Unable to silence these mad theories, the Church's only comfort was that no one could actually prove them. Unfortunately for the Church, a fellow named Galileo just happened to be in the business of proving things. Unfortunately for Galileo, unlike his fellow scientists safe in the Protestant North, Galileo lived right under the nose of the Pope himself.

Galileo's Falling Bodies Experiment

Galileo conducted experiments to prove his theories were accurate.
Galileo Falling Bodies Experiment

Now what do I mean when I say that Galileo was in the business of proving things? Well, let me give you an example. Imagine you're holding a feather in one hand and an apple in another. You let them both go. Which one will hit the ground first? The apple, of course.

From this you might draw the conclusion that heavy things, like the apple, fall faster than light things, like the feather. This was how most people, with the exception of a few philosophers, thought gravity worked for thousands of years.

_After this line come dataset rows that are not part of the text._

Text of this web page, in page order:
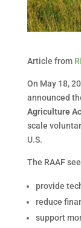
Article from
On May 18,
announced
Agriculture
scale
U.S.
The RAAF
provide
reduce
support

Galileo rejected this common-sense notion. 'Our observation of the feather and apple cannot be counted as proof,' he would say, 'because there are too many factors involved. The feather isn't just lighter than the apple, it also has a different shape. If we want to see how something's weight affects how fast it falls, we need to remove all the other factors and just look at the weight.'

According to legend, that's exactly what Galileo did. He made two balls, completely identical except that one was made of lead and the other was made of cork. He then dropped those balls from the top of the Leaning Tower of Pisa. Despite the fact that the lead ball was much heavier than the cork ball, they both hit the ground at exactly the same time. This story, if it is true, is one of the first recorded scientific experiments in history.

The Importance of the Scientific Method

So, what differentiates Galileo's experiment from our observation of the feather and apple? Well, first of all, Galileo was able to separate one factor from another. Instead of saying that apples and feathers fall at different speeds because of their weight, Galileo thought that they fell at different speeds because of their shape. Second, instead of just stating his theory and supporting it with reasoning, Galileo decided to test his hypothesis by conducting an experiment. Finally, his experiment showed that Galileo understood the limitations of human observation.

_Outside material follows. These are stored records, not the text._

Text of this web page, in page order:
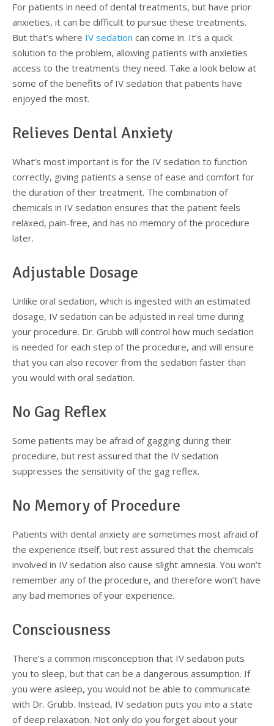
Gum Disease
Porcelain Veneers/Lumineers
Dental Bonding
Dental Crowns
Cosmetic Dentures
Sedation Dentistry
IV Sedation
What is IV Sedation?
Benefits of IV Sedation
IV Sedation vs Other Sedation
Frequently Asked Questions
Tooth Replacement Treatments Compared
Advantages of Dental Implants
Dental Implant Candidacy
Single Tooth Restorations
Implant-Supported Overdentures
Full-Arch Replacement Options
Immediate-Load Dental Implants
Tooth Loss & Your Health
Proven Benefits of a Healthy Smile
Dental Implant Care
What to Eat After Dental Implant Surgery
How to Protect Your Implants From Peri-Implantitis
Supplemental Treatments
Bone and Gum Grafting
Gum Grafting Procedure
Dental Implant Cost & Financing
Testimonials
For patients in need of dental treatments, but have prior
anxieties, it can be difficult to pursue these treatments.
But that’s where IV sedation can come in. It’s a quick
solution to the problem, allowing patients with anxieties
access to the treatments they need. Take a look below at
some of the benefits of IV sedation that patients have
enjoyed the most.
Relieves Dental Anxiety
What’s most important is for the IV sedation to function
correctly, giving patients a sense of ease and comfort for
the duration of their treatment. The combination of
chemicals in IV sedation ensures that the patient feels
relaxed, pain-free, and has no memory of the procedure
later.
Adjustable Dosage
Unlike oral sedation, which is ingested with an estimated
dosage, IV sedation can be adjusted in real time during
your procedure. Dr. Grubb will control how much sedation
is needed for each step of the procedure, and will ensure
that you can also recover from the sedation faster than
you would with oral sedation.
No Gag Reflex
Some patients may be afraid of gagging during their
procedure, but rest assured that the IV sedation
suppresses the sensitivity of the gag reflex.
No Memory of Procedure
Patients with dental anxiety are sometimes most afraid of
the experience itself, but rest assured that the chemicals
involved in IV sedation also cause slight amnesia. You won’t
remember any of the procedure, and therefore won’t have
any bad memories of your experience.
Consciousness
There’s a common misconception that IV sedation puts
you to sleep, but that can be a dangerous assumption. If
you were asleep, you would not be able to communicate
with Dr. Grubb. Instead, IV sedation puts you into a state
of deep relaxation. Not only do you forget about your

If we simply drop two objects a few feet, our limited senses might not be able to detect if one object fell before the other. They may seem to hit the ground at the same time because the difference is too small for us to notice. However, if we drop our two objects from the top of a tall tower, we can spread out the phenomenon and give our senses a chance to notice even small differences.

With the aid of a telescope, Galileo confirmed that the heliocentric theory was correct.
Galileo Observes Orbiting Heavenly Bodies

This was a whole new way of looking at the world. Galileo's method demanded more than observation and explanation. It required an examination of the factors involved and, most importantly, proof. In this sense, Galileo joins the ranks of Francis Bacon and Rene Descartes as fathers of the scientific method.

Telescope and Starry Messenger

Galileo applied this new scientific method to the matter of heliocentrism. He would prove, once and for all, that the earth orbited around the sun, not the other way around. Yet to do so, he was going to have to build a new tool, something much more challenging than balls of lead and cork. Galileo needed a telescope.

Luckily for him, in 1608, a series of Dutch craftsmen had invented the telescope. A year later, in 1609, news of the telescope reached Galileo. The day after he'd heard about the Dutch telescope, Galileo had already built one of his own. The first telescopes were quite weak, only capable of magnifying something to three or four times its normal size. Galileo gradually improved his technique until he had constructed a telescope 33 times more powerful than the naked eye, thereby overcoming the limitations of human observation.

Taking this new tool in hand, Galileo turned it towards the heavens, and the things he saw proved once and for all that the heliocentric theory was right and the old geocentric theory was wrong.